The basic error handling is performed as follows:

  1. each message has a checksum, and each request/response pair has a unique sequence number.

  2. if either the client or server receives a message with an invalid checksum, it ignores it. The server continues to wait for the next message, and the client reactivates its "select" socket call. Similarly, if the client receives a message with an incorrect sequence number, it is ignored.

  3. when the client sends a request message, it waits for the return of the matching response message, or the expiry of a time-out. The time-out value is set initially to the time it took for the original socket-bind to be completed, or to one second, whichever is greater.

  4. if the client times out while waiting for a response, it retransmits the request. After 10 consecutive timeouts, it asks the user if he/she wishes to continue.

  5. if two consecutive time-outs occur, i.e. genuine timeouts, and not replies with bad checksums, the time-out value is doubled, with a maximum value of 30 seconds. Once the maximum is reached, the user is informed that the communication with the server appears to be lost, and waits for instruction to continue or exit.

  6. each time a valid response message is received, the time-out value for the next request is set to two seconds longer than the time it took to obtain the response.
The protocol described here was devised by the author, but is based on other protocols, e.g. NFS, which are associated with stateless servers and datagram communications. The retransmission time-out algorithm is crudely related to that employed in TCP and TP4.

In August 1995 the client/server protocol was successfully tested between a client in Australia and a server in Canada, and vice versa. It worked reliably, albeit rather slowly, which is not too surprising given the round-trip delays. Other internation trials have been carried out at later dates.

APPENDIX C - JIS X 0212-1990 KANJI

From V2.2 on XJDIC supports, as an option, the additional kanji of the JIS X 0212-1990 standard. These notes are to assist users who which to utilize this option.

To use JIS212 kanji, you need to operate XJDIC inside a kterm which has been modified to support this set. A special patch to the X11/R6 kterm is available which does this. The patch is available from several Japanese ftp sites. The .bdf font file for this character set is also required. This kterm version also supports Korean and Chinese codes, but will not support Japanese in Shift-JIS encoding.

Internally XJDIC uses the EUC-3 coding to store and manipulate the JIS212 characters. this is a 3-byte code with the first byte as 0x8F. XJDXGEN has been modified to generate the correct indices for this code.

As part of the general support for the JIS212 kanji, the KANJD212 file of kanji information has been prepared. This file is in the same format as the main JIS208 KANJIDIC file.

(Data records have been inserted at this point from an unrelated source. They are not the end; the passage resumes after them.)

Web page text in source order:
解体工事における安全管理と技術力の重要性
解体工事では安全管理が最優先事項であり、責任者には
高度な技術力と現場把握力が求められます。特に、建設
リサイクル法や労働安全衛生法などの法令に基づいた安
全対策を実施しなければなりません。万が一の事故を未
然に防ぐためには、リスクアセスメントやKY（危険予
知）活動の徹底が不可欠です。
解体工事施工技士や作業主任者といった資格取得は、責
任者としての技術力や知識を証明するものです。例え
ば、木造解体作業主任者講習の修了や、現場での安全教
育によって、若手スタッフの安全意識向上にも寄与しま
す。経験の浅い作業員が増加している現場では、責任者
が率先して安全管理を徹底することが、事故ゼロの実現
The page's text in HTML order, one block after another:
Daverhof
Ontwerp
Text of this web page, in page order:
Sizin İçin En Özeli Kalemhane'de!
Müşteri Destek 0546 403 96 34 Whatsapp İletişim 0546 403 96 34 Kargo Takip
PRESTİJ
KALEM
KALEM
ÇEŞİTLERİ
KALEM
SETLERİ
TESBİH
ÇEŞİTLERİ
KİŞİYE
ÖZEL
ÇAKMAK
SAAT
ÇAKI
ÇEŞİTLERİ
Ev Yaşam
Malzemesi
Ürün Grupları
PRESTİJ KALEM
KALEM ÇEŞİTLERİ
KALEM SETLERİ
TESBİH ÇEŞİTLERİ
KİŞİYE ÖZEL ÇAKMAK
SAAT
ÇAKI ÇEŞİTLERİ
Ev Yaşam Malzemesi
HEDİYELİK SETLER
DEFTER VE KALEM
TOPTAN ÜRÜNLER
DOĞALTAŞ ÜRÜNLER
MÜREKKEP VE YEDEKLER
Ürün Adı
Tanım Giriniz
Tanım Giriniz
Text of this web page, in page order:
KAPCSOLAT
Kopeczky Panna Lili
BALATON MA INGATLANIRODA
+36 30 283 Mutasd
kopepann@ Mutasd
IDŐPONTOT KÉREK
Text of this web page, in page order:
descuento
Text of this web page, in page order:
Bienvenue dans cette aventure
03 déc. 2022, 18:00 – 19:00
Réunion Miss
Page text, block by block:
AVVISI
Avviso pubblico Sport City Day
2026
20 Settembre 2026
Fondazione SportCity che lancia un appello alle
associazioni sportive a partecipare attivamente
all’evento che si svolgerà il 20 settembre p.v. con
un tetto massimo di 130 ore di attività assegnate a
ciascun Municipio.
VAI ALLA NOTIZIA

Since V2.3, XJDIC's kanji dictionary function has been extended to support JIS212 kanji. To use it, concatenate the KANJIDIC and KANJD212 files into a single file, index it using XJDXGEN, and specify this larger file as the kanji dictionary file. In the display of kanji entries, JIS212 kanji have their JIS and Kuten codes prefixed by "1-". There is no Shift-JIS code for a JIS212 kanji. When selecting a JIS212 kanji using the JIS or Kuten codes, key an "h" before the code.

A small EDICT-format dictionary file: EDICTH, has been released, which contains entries which contain JIS212 kanji.

There are limited facilities for editing JIS212 kanji. I understand that MULE handles these kanji, although I cannot confirm this. I have modified the "jstevie" vi-clone to handle EUC-encoded files containing JIS212 kanji. At present I have no facilities for printing text with JIS212 kanji.